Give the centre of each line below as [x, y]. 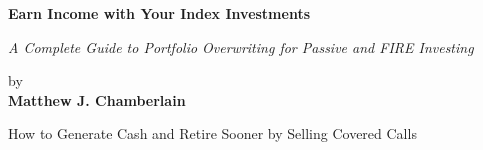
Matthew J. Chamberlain [97, 99]
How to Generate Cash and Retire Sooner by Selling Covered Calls [212, 133]
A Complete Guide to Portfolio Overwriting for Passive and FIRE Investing [241, 46]
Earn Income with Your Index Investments [159, 13]
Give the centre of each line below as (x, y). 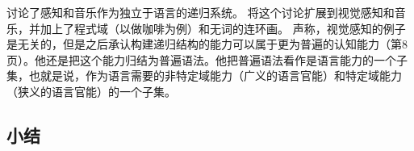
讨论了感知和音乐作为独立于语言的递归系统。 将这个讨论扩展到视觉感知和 (201, 12)
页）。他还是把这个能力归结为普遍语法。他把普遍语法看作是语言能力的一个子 (207, 59)
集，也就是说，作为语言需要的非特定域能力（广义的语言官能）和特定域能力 (204, 75)
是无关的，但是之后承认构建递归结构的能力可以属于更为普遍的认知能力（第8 (207, 44)
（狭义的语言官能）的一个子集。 (91, 91)
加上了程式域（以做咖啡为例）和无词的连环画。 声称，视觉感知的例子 (223, 28)
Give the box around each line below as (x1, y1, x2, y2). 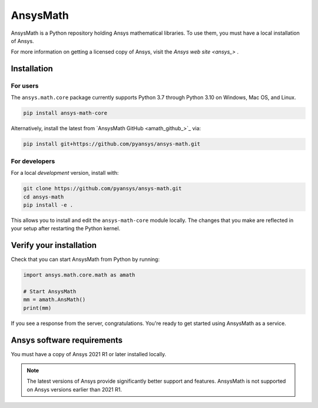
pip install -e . (23, 201, 74, 208)
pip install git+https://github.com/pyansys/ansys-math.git (23, 141, 201, 147)
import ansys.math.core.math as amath (23, 271, 135, 278)
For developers (11, 157, 55, 165)
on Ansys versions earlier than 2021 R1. (26, 386, 122, 393)
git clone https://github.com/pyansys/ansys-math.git (23, 185, 182, 192)
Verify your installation (11, 240, 97, 250)
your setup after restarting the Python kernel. (11, 225, 121, 232)
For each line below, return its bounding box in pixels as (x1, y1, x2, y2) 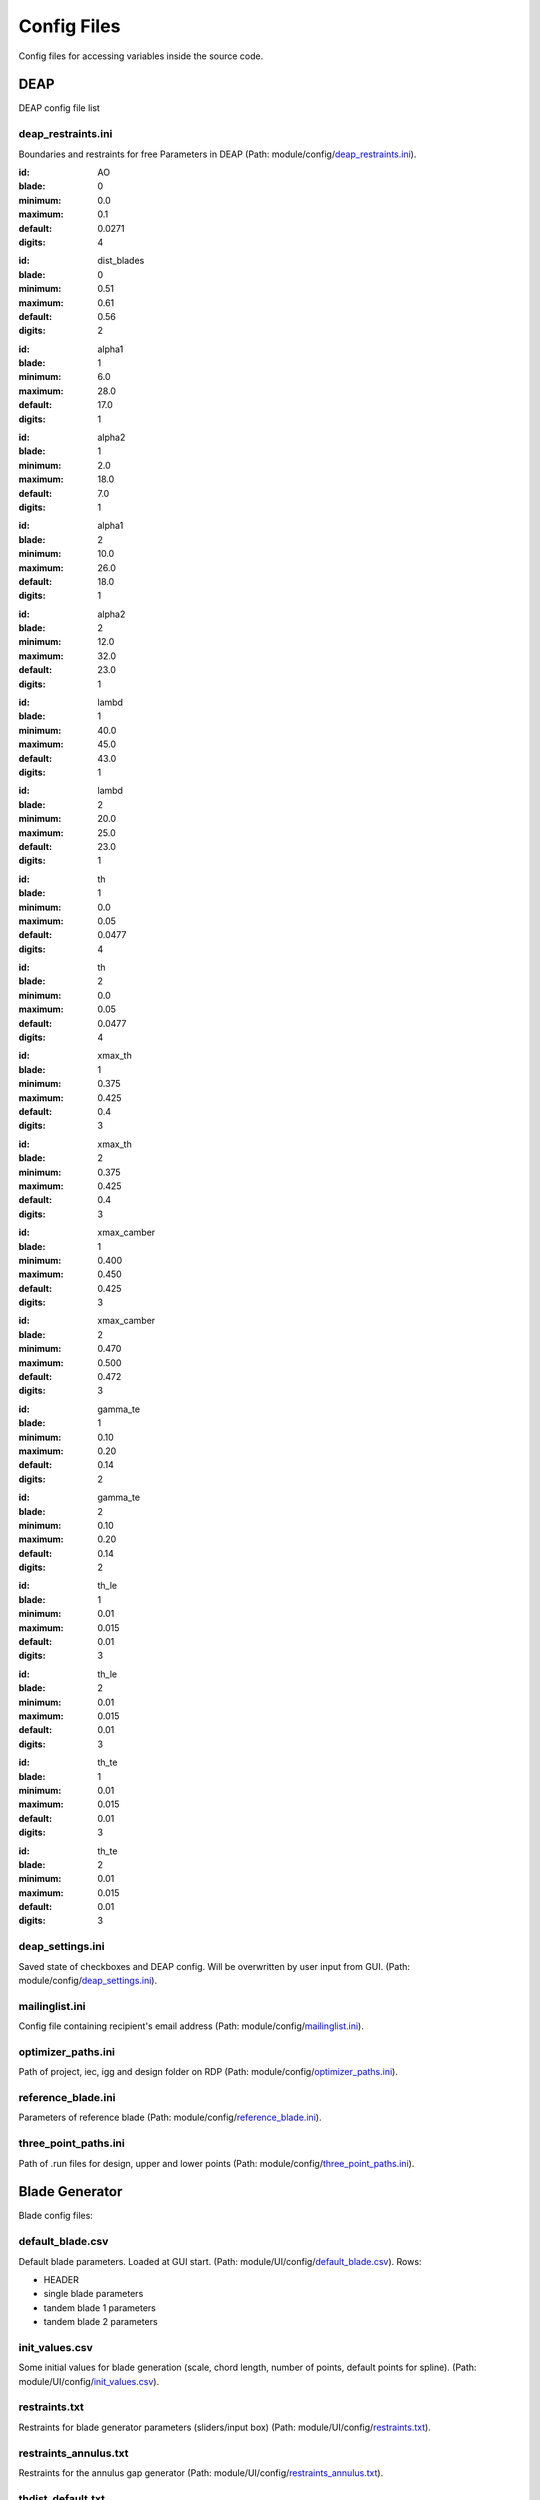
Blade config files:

WHAT YOU NEED TO DO: Copy out each line of the entries above that holds "https".

RESPONSE TO THE EXERCISE:
pip install git+https://github.com/pyansys/ansys-math.git (23, 141, 201, 147)
git clone https://github.com/pyansys/ansys-math.git (23, 185, 182, 192)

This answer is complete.